Dans le sillage de Molière et Corneille, ses contemporains, Jean Racine écrit une œuvre théâtrale éblouissante. Orphelin d'une famille modeste, jeune auteur adulé par des femmes influentes, le voici rapidement promu parmi les intimes du roi Louis XIV dont il devient l'ami et le confident. Quel est le secret de cette fulgurante réussite littéraire et sociale ? Comment ce « provincial sans naissance » parvient-il à conquérir le Public et à s'insinuer au cœur de l'appareil politique du Grand Siècle, au plus près du Pouvoir central ? Qui était Jean Racine ?
Les documents historiques abondent mais ne percent pas le secret de cet homme qui semble avoir gardé pour lui l'essentiel de sa méthode et son projet. Cependant, c'est en décryptant son théâtre, d'Iphigénie à Bérénice, de Britannicus à Phèdre, que transparaissent ses ambitions et les sources de son inspiration. Elles émergent au grand jour dans ses pièces Esther et Athalie : Racine, sans nul doute possible, est un kabbaliste hors pair.
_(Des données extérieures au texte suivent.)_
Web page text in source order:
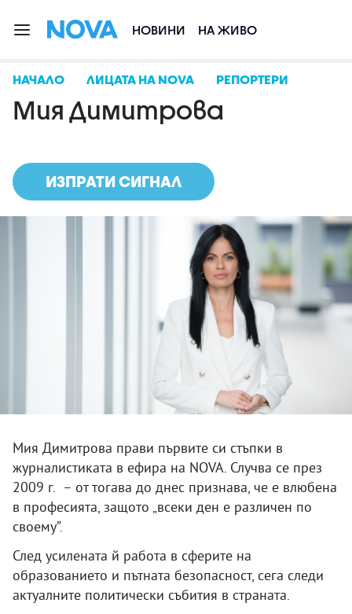
НОВИНИ НА ЖИВО
НАЧАЛО ЛИЦАТА НА NOVA РЕПОРТЕРИ
Мия Димитрова
ИЗПРАТИ СИГНАЛ
Мия Димитрова прави първите си стъпки в
журналистиката в ефира на NOVA. Случва се през
2009 г. – от тогава до днес признава, че е влюбена
в професията, защото „всеки ден е различен по
своему”.
След усилената й работа в сферите на
образованието и пътната безопасност, сега следи
актуалните политически събития в страната.
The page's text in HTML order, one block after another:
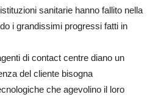
sanitarie hanno fallito nella
i grandissimi progressi fatti in
di contact centre diano un
del cliente bisogna
che agevolino il loro
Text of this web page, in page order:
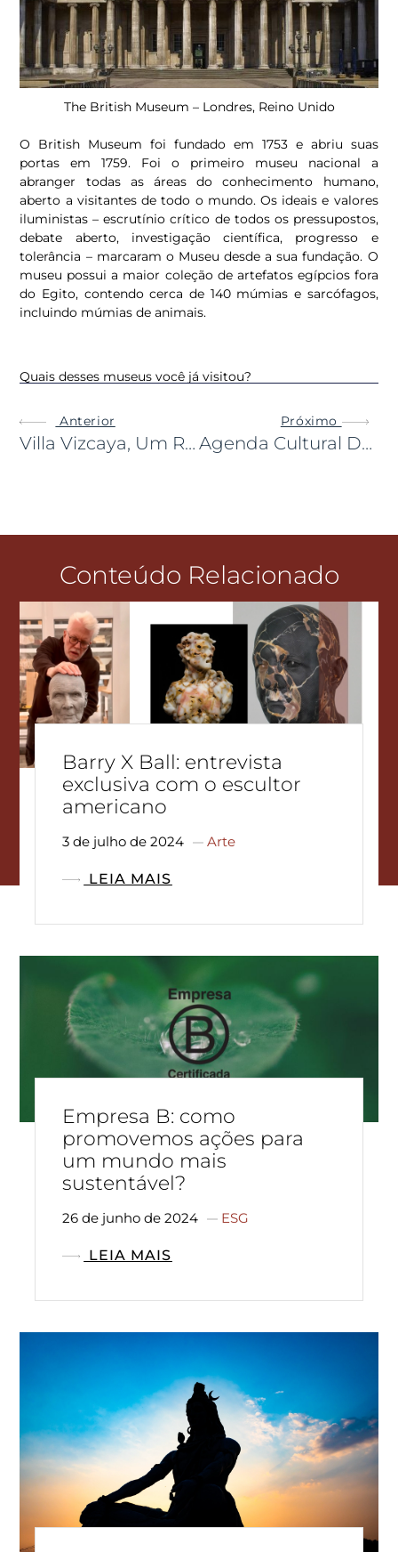
The British Museum – Londres, Reino Unido
O British Museum foi fundado em 1753 e abriu suas
portas em 1759. Foi o primeiro museu nacional a
abranger todas as áreas do conhecimento humano,
aberto a visitantes de todo o mundo. Os ideais e valores
iluministas – escrutínio crítico de todos os pressupostos,
debate aberto, investigação científica, progresso e
tolerância – marcaram o Museu desde a sua fundação. O
museu possui a maior coleção de artefatos egípcios fora
do Egito, contendo cerca de 140 múmias e sarcófagos,
incluindo múmias de animais.
Quais desses museus você já visitou?
Anterior
Villa Vizcaya, Um Refúgio No Estilo Renascentista Perto De Miami
Próximo
Agenda Cultural De Maio
Conteúdo Relacionado
Barry X Ball: entrevista
exclusiva com o escultor
americano
3 de julho de 2024 Arte
LEIA MAIS
Empresa B: como
promovemos ações para
um mundo mais
sustentável?
26 de junho de 2024 ESG
LEIA MAIS
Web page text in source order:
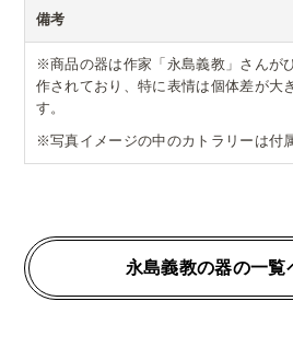
備考
※商品の器は作家「永島義教」さんが
作されており、特に表情は個体差が大
す。
※写真イメージの中のカトラリーは付
永島義教の器の一覧

Maîtrisant l'hébreu, sa connaissance des Textes est remarquable. Se référant au Pirké de Rabbi Eliezer, au Zohar araméen, au Sefer Yetsirah, il conçoit une nouvelle forme de représentation scénique : en rupture avec l'académisme, il invente un théâtre organique édifié sur le modèle des Séphiroth ! Sous couvert de l'érudition gréco-latine, citant à profusion Euripide, Homère et Aristote, il n'en sert pas moins au Public — à la Cour — un théâtre infusé aux critères initiatiques de la kabbale hébraïque !
Quel jeu joue-t-il ? Qui se profile sous le masque ?
Formé à Port-Royal, école soupçonnée de sédition, persécutée puis interdite, fut-il aux côtés de l'épouse du roi, Madame de Maintenon, l'agent secret d'une cause spirituelle « révolutionnaire », contre-inquisitoriale, infiltrée au cœur du Pouvoir? Que préparait-il ? Un coup d'Etat culturel dont le Théâtre serait le vecteur symbolique ? Tout le laisse à penser, tant Esther et Athalie, directement inspirées des épisodes bibliques correspondants, mettent en scène non seulement la salvation du peuple d'Israël, mais également un subtil commentaire imagé du rôle civilisateur du théâtre.